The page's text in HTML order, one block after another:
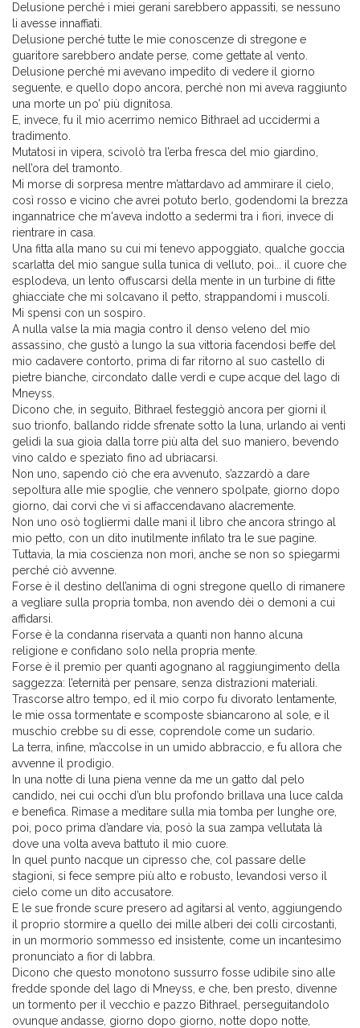
Delusione perché i miei gerani sarebbero appassiti, se nessuno
li avesse innaffiati.
Delusione perché tutte le mie conoscenze di stregone e
guaritore sarebbero andate perse, come gettate al vento.
Delusione perché mi avevano impedito di vedere il giorno
seguente, e quello dopo ancora, perché non mi aveva raggiunto
una morte un po’ più dignitosa.
E, invece, fu il mio acerrimo nemico Bithrael ad uccidermi a
tradimento.
Mutatosi in vipera, scivolò tra l’erba fresca del mio giardino,
nell’ora del tramonto.
Mi morse di sorpresa mentre m’attardavo ad ammirare il cielo,
così rosso e vicino che avrei potuto berlo, godendomi la brezza
ingannatrice che m'aveva indotto a sedermi tra i fiori, invece di
rientrare in casa.
Una fitta alla mano su cui mi tenevo appoggiato, qualche goccia
scarlatta del mio sangue sulla tunica di velluto, poi... il cuore che
esplodeva, un lento offuscarsi della mente in un turbine di fitte
ghiacciate che mi solcavano il petto, strappandomi i muscoli.
Mi spensi con un sospiro.
A nulla valse la mia magia contro il denso veleno del mio
assassino, che gustò a lungo la sua vittoria facendosi beffe del
mio cadavere contorto, prima di far ritorno al suo castello di
pietre bianche, circondato dalle verdi e cupe acque del lago di
Mneyss.
Dicono che, in seguito, Bithrael festeggiò ancora per giorni il
suo trionfo, ballando ridde sfrenate sotto la luna, urlando ai venti
gelidi la sua gioia dalla torre più alta del suo maniero, bevendo
vino caldo e speziato fino ad ubriacarsi.
Non uno, sapendo ciò che era avvenuto, s’azzardò a dare
sepoltura alle mie spoglie, che vennero spolpate, giorno dopo
giorno, dai corvi che vi si affaccendavano alacremente.
Non uno osò togliermi dalle mani il libro che ancora stringo al
mio petto, con un dito inutilmente infilato tra le sue pagine.
Tuttavia, la mia coscienza non morì, anche se non so spiegarmi
perché ciò avvenne.
Forse è il destino dell’anima di ogni stregone quello di rimanere
a vegliare sulla propria tomba, non avendo dèi o demoni a cui
affidarsi.
Forse è la condanna riservata a quanti non hanno alcuna
religione e confidano solo nella propria mente.
Forse è il premio per quanti agognano al raggiungimento della
saggezza: l’eternità per pensare, senza distrazioni materiali.
Trascorse altro tempo, ed il mio corpo fu divorato lentamente,
le mie ossa tormentate e scomposte sbiancarono al sole, e il
muschio crebbe su di esse, coprendole come un sudario.
La terra, infine, m’accolse in un umido abbraccio, e fu allora che
avvenne il prodigio.
In una notte di luna piena venne da me un gatto dal pelo
candido, nei cui occhi d’un blu profondo brillava una luce calda
e benefica. Rimase a meditare sulla mia tomba per lunghe ore,
poi, poco prima d’andare via, posò la sua zampa vellutata là
dove una volta aveva battuto il mio cuore.
In quel punto nacque un cipresso che, col passare delle
stagioni, si fece sempre più alto e robusto, levandosi verso il
cielo come un dito accusatore.
E le sue fronde scure presero ad agitarsi al vento, aggiungendo
il proprio stormire a quello dei mille alberi dei colli circostanti,
in un mormorio sommesso ed insistente, come un incantesimo
pronunciato a fior di labbra.
Dicono che questo monotono sussurro fosse udibile sino alle
fredde sponde del lago di Mneyss, e che, ben presto, divenne
un tormento per il vecchio e pazzo Bithrael, perseguitandolo
ovunque andasse, giorno dopo giorno, notte dopo notte,

== == ==

Work instructions =>
Return all records verbatim and drop the pictures.

Written answer =>
The page's text in HTML order, one block after another:
Delusione perché i miei gerani sarebbero appassiti, se nessuno
li avesse innaffiati.
Delusione perché tutte le mie conoscenze di stregone e
guaritore sarebbero andate perse, come gettate al vento.
Delusione perché mi avevano impedito di vedere il giorno
seguente, e quello dopo ancora, perché non mi aveva raggiunto
una morte un po’ più dignitosa.
E, invece, fu il mio acerrimo nemico Bithrael ad uccidermi a
tradimento.
Mutatosi in vipera, scivolò tra l’erba fresca del mio giardino,
nell’ora del tramonto.
Mi morse di sorpresa mentre m’attardavo ad ammirare il cielo,
così rosso e vicino che avrei potuto berlo, godendomi la brezza
ingannatrice che m'aveva indotto a sedermi tra i fiori, invece di
rientrare in casa.
Una fitta alla mano su cui mi tenevo appoggiato, qualche goccia
scarlatta del mio sangue sulla tunica di velluto, poi... il cuore che
esplodeva, un lento offuscarsi della mente in un turbine di fitte
ghiacciate che mi solcavano il petto, strappandomi i muscoli.
Mi spensi con un sospiro.
A nulla valse la mia magia contro il denso veleno del mio
assassino, che gustò a lungo la sua vittoria facendosi beffe del
mio cadavere contorto, prima di far ritorno al suo castello di
pietre bianche, circondato dalle verdi e cupe acque del lago di
Mneyss.
Dicono che, in seguito, Bithrael festeggiò ancora per giorni il
suo trionfo, ballando ridde sfrenate sotto la luna, urlando ai venti
gelidi la sua gioia dalla torre più alta del suo maniero, bevendo
vino caldo e speziato fino ad ubriacarsi.
Non uno, sapendo ciò che era avvenuto, s’azzardò a dare
sepoltura alle mie spoglie, che vennero spolpate, giorno dopo
giorno, dai corvi che vi si affaccendavano alacremente.
Non uno osò togliermi dalle mani il libro che ancora stringo al
mio petto, con un dito inutilmente infilato tra le sue pagine.
Tuttavia, la mia coscienza non morì, anche se non so spiegarmi
perché ciò avvenne.
Forse è il destino dell’anima di ogni stregone quello di rimanere
a vegliare sulla propria tomba, non avendo dèi o demoni a cui
affidarsi.
Forse è la condanna riservata a quanti non hanno alcuna
religione e confidano solo nella propria mente.
Forse è il premio per quanti agognano al raggiungimento della
saggezza: l’eternità per pensare, senza distrazioni materiali.
Trascorse altro tempo, ed il mio corpo fu divorato lentamente,
le mie ossa tormentate e scomposte sbiancarono al sole, e il
muschio crebbe su di esse, coprendole come un sudario.
La terra, infine, m’accolse in un umido abbraccio, e fu allora che
avvenne il prodigio.
In una notte di luna piena venne da me un gatto dal pelo
candido, nei cui occhi d’un blu profondo brillava una luce calda
e benefica. Rimase a meditare sulla mia tomba per lunghe ore,
poi, poco prima d’andare via, posò la sua zampa vellutata là
dove una volta aveva battuto il mio cuore.
In quel punto nacque un cipresso che, col passare delle
stagioni, si fece sempre più alto e robusto, levandosi verso il
cielo come un dito accusatore.
E le sue fronde scure presero ad agitarsi al vento, aggiungendo
il proprio stormire a quello dei mille alberi dei colli circostanti,
in un mormorio sommesso ed insistente, come un incantesimo
pronunciato a fior di labbra.
Dicono che questo monotono sussurro fosse udibile sino alle
fredde sponde del lago di Mneyss, e che, ben presto, divenne
un tormento per il vecchio e pazzo Bithrael, perseguitandolo
ovunque andasse, giorno dopo giorno, notte dopo notte,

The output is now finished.